Fast Summary-based Whole-program Analysis to Identify Unsafe Memory Accesses in Rust

Rust is one of the most promising systems programming languages to fundamentally solve the memory safety issues that have plagued low-level software for over forty years. However, to accommodate the scenarios where Rust's type rules might be too restrictive for certain systems programming and where programmers opt for performance over security checks, Rust opens security escape hatches allowing writing unsafe source code or calling unsafe libraries. Consequently, unsafe Rust code and directly-linked unsafe foreign libraries may not only introduce memory safety violations themselves but also compromise the entire program as they run in the same monolithic address space as the safe Rust. This problem can be mitigated by isolating unsafe memory objects (those accessed by unsafe code) and sandboxing memory accesses to the unsafe memory. One category of prior work utilizes existing program analysis frameworks on LLVM IR to identify unsafe memory objects and accesses. However, they suffer the limitations of prolonged analysis time and low precision. In this paper, we tackled these two challenges using summary-based whole-program analysis on Rust's MIR. The summary-based analysis computes information on demand so as to save analysis time. Performing analysis on Rust's MIR exploits the rich high-level type information inherent to Rust, which is unavailable in LLVM IR. This manuscript is a preliminary study of ongoing research. We have prototyped a whole-program analysis for identifying both unsafe heap allocations and memory accesses to those unsafe heap objects. We reported the overhead and the efficacy of the analysis in this paper.

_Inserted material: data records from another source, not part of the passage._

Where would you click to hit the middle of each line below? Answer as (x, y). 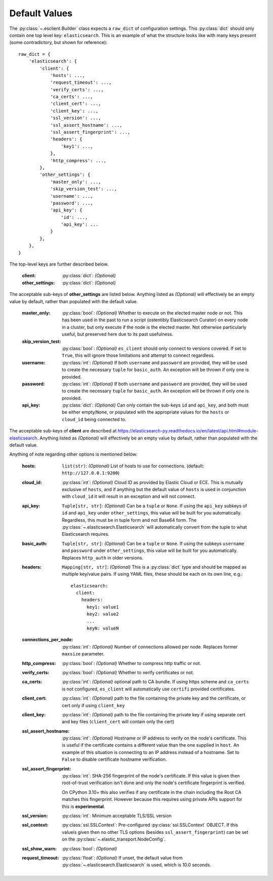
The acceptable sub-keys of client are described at (63, 431)
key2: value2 (103, 614)
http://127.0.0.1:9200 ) (91, 473)
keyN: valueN (103, 628)
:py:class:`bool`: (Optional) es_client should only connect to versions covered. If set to (154, 348)
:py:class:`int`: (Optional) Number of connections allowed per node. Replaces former (150, 647)
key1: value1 (103, 607)
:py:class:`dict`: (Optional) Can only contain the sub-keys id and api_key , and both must (155, 405)
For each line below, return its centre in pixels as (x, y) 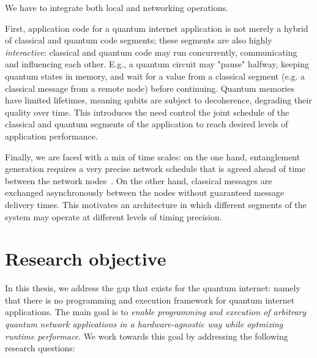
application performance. (51, 136)
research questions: (40, 348)
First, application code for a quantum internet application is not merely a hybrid (157, 28)
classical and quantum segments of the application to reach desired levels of (147, 124)
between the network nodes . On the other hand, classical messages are (139, 180)
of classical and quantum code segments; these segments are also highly (139, 40)
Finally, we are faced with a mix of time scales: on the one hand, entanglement (153, 156)
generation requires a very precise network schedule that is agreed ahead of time (155, 169)
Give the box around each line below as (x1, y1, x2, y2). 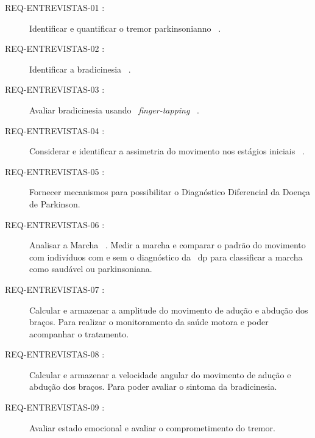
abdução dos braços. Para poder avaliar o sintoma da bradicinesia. (29, 380, 277, 393)
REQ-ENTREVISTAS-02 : (5, 42, 105, 55)
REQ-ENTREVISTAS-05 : (5, 165, 105, 178)
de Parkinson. (29, 197, 80, 210)
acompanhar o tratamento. (29, 327, 129, 340)
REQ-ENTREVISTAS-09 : (5, 401, 105, 414)
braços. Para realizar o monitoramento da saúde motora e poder (29, 315, 269, 328)
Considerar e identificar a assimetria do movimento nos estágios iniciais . (29, 145, 305, 157)
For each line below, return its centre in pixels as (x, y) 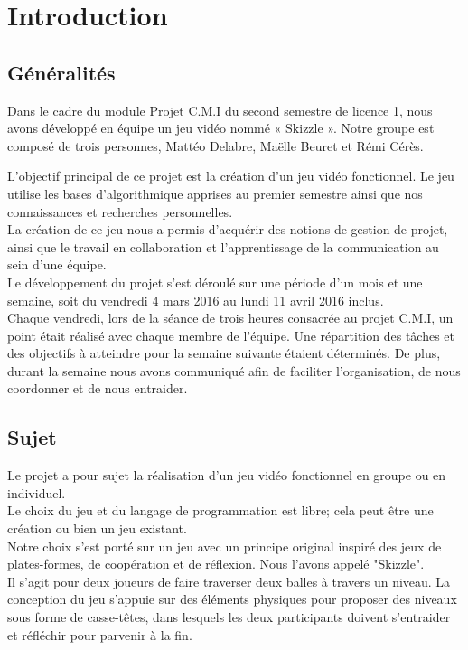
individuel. (37, 492)
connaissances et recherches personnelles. (120, 211)
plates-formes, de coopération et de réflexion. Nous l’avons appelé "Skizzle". (216, 564)
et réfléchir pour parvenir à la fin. (100, 634)
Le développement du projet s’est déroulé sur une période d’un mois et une (215, 282)
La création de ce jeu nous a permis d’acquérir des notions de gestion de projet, (228, 229)
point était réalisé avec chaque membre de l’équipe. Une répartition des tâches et (231, 335)
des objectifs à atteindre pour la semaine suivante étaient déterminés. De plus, (224, 353)
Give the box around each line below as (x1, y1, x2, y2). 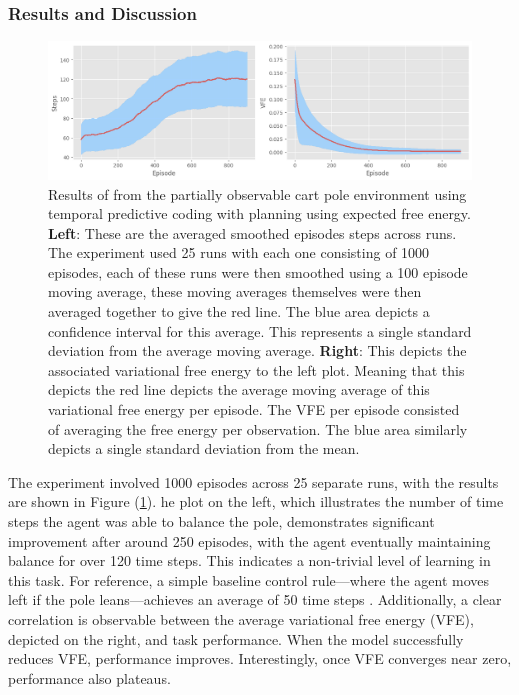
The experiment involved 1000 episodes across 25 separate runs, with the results (8, 471, 499, 492)
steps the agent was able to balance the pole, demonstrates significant (8, 511, 435, 532)
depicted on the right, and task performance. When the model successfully (8, 628, 464, 649)
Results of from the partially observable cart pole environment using (48, 183, 467, 204)
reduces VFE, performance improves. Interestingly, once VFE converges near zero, (8, 648, 512, 669)
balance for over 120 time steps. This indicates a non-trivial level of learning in (8, 550, 491, 571)
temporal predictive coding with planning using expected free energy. (48, 203, 471, 224)
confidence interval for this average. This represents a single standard (48, 320, 472, 341)
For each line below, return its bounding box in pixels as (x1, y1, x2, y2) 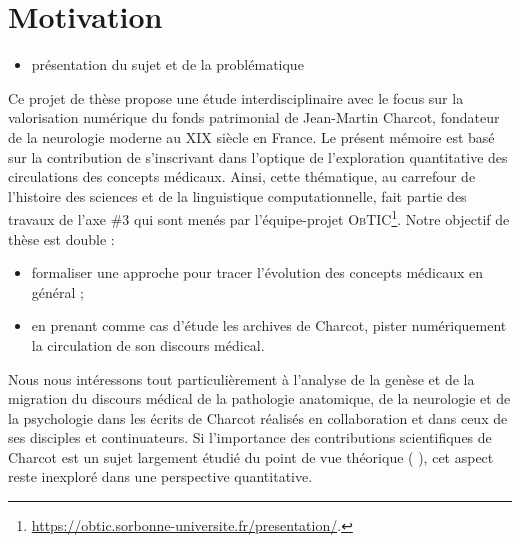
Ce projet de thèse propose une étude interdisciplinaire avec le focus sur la (8, 87, 464, 108)
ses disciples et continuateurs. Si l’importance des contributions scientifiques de (8, 427, 492, 448)
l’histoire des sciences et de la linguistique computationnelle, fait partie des (8, 185, 467, 206)
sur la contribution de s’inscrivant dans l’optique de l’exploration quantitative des (8, 146, 508, 167)
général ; (31, 281, 84, 302)
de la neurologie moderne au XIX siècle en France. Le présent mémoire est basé (8, 126, 495, 147)
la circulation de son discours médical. (31, 334, 265, 355)
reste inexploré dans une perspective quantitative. (8, 466, 313, 487)
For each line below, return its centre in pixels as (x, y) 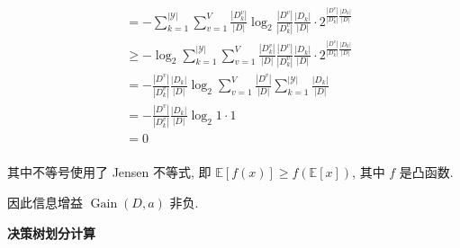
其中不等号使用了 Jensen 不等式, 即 (109, 172)
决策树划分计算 (51, 232)
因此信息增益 (45, 202)
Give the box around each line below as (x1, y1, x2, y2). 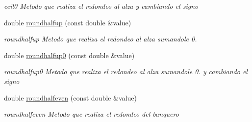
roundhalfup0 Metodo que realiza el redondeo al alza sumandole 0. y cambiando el (4, 66, 248, 77)
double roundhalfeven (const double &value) (4, 92, 137, 102)
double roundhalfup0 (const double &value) (4, 50, 135, 60)
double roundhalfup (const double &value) (4, 17, 131, 27)
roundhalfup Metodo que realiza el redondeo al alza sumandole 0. (4, 34, 197, 44)
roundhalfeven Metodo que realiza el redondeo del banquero (4, 109, 179, 119)
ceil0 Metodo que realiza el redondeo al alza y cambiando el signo (4, 1, 199, 11)
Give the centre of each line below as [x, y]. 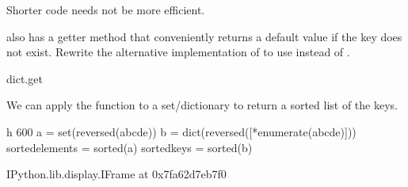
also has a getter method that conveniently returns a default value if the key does [204, 36]
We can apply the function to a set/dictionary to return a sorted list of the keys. [202, 105]
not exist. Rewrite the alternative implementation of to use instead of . [178, 52]
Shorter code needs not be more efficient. [106, 10]
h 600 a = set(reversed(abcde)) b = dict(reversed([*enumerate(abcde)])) [181, 131]
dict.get [25, 78]
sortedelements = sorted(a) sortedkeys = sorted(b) [130, 147]
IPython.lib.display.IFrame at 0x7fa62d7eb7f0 [116, 174]
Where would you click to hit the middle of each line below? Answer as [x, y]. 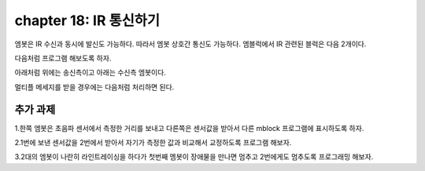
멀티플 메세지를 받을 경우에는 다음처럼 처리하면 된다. [94, 87]
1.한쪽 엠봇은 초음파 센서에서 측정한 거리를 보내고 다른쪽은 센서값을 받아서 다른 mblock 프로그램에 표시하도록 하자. [189, 128]
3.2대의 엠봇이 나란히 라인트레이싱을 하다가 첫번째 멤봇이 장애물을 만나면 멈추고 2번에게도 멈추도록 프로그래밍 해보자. [194, 157]
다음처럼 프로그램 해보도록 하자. [63, 58]
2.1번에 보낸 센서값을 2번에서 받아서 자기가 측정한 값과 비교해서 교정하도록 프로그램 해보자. [153, 143]
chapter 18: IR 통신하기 [87, 20]
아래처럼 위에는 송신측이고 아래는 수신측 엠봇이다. [91, 73]
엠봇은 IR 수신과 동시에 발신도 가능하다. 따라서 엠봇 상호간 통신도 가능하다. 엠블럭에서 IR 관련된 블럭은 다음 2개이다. [190, 44]
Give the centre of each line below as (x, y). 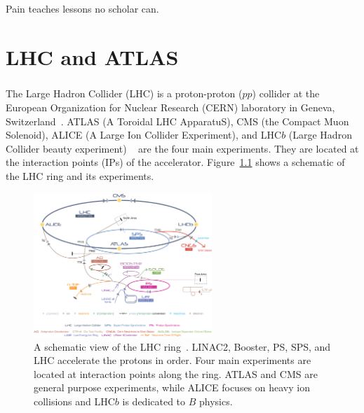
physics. (216, 401)
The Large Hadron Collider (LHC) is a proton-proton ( (124, 93)
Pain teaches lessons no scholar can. (82, 8)
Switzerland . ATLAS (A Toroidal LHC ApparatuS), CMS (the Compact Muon (177, 121)
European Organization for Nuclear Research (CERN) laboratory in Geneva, (170, 107)
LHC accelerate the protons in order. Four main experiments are (173, 360)
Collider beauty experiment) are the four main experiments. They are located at (182, 148)
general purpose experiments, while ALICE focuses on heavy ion (172, 387)
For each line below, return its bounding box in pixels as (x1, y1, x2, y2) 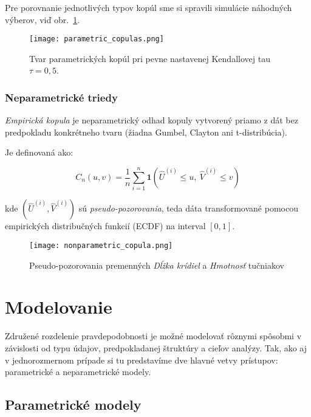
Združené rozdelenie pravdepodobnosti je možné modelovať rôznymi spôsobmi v (5, 329, 302, 342)
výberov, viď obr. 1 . (5, 13, 80, 26)
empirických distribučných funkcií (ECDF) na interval (5, 219, 206, 232)
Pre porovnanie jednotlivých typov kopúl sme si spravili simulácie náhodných (5, 1, 292, 13)
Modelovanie (5, 294, 112, 319)
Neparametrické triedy (5, 89, 118, 105)
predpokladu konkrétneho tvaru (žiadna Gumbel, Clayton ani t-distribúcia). (5, 125, 287, 138)
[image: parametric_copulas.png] (29, 35, 164, 44)
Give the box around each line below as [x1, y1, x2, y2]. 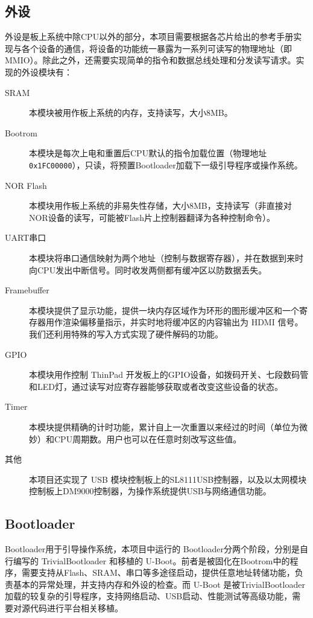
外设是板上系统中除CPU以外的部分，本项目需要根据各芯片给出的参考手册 [5, 30, 294, 43]
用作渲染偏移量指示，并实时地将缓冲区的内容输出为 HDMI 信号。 [45, 316, 303, 328]
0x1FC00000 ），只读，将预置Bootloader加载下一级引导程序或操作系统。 [29, 158, 303, 171]
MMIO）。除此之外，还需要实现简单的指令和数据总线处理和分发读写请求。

翻译：Rust是最有希望从根本上解决困扰低级软件四十余年内存安全问题的系统编程语言之一。然而，为了适应某些系统编程场景中Rust的类型规则可能过于严格，以及程序员倾向于选择性能而非安全检查的情况，Rust提供了安全逃逸机制，允许编写不安全的源代码或调用不安全的库。因此，不安全的Rust代码及直接链接的不安全外部库不仅可能自身引入内存安全违规，还会因与安全的Rust代码运行在同一单一地址空间中而危及整个程序。通过隔离不安全内存对象（由不安全代码访问的对象）并对不安全内存的内存访问进行沙箱化可缓解此问题。先前有一类工作利用LLVM IR上的现有程序分析框架来识别不安全内存对象和访问，但存在分析耗时长、精度低的局限。本文采用基于Rust MIR的摘要式全程序分析应对这两个挑战。摘要分析按需计算信息以节省分析时间，在Rust MIR上进行分析充分利用了Rust固有的丰富高级类型信息（LLVM IR中缺失该信息）。本文是正在进行研究的初步成果，我们已原型实现全程序分析，用于识别不安全堆分配及针对这些不安全堆对象的内存访问，并报告了该分析的开销与有效性。